If the design were *all* new, it would have say, no diff pairs, no cascods, no source followers no etc, that is, it could only be an aimless connection of component terminals, and could not possible achieve anything.

If the new design had no random component, it would, by definition, be derivable from existing designs, in which case it couldn't be genuinely new. Random generation is the only way to produce a non derivable result. If it is random then we have no control over it, by definition. Its random. The brain is a Darwinian machine, and that is how it produces "new" designs. Copying, Selection and Randam variation is all there is.

John, you seen to think that there is merit in coming up with something new. Why? The brain can only do this by a random process, so what's superior about generating something by accident? For example, it way harder to copy a complicated arpeggio and play it fast, then to generate new music. Its piss easy to hit some random notes on a piano.
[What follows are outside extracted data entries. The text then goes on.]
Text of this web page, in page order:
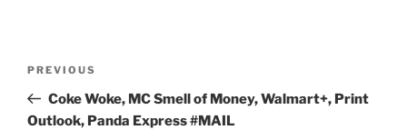
Previous
Post
PREVIOUS
Coke Woke, MC Smell of Money, Walmart+, Print
Outlook, Panda Express #MAIL

Kevin Aylward snipped-for-privacy@anasoft.co.uk

formatting link
SuperSpice, a very affordable Mixed-Mode Windows Simulator with Schematic Capture, Waveform Display, FFT's and Filter Design.

Reply to
Kevin Aylward

With all due respect John, I would have to see *proof* that such "new" topologies actually were superior to the well trusted existing ones.

The number of times I have examined "new" circuits that actually achieve no net benefit from an existing circuit are too numerous to mention. There are many convoluted designs that achieve precisely, nothing. Most people fool themselves. It is very hard to be objective about ones own work.

Its very unlikely that anyone can come up, today, with a real useful topology that hasn't already been looked at. Sure, it does happen, but not very often. Too many people have looked at this stuff for way too long.

Don't be daft. If its already invented, it invented. End of story.

I don't. The opportunity for a really new circuit that actually has new value is < 1:1000.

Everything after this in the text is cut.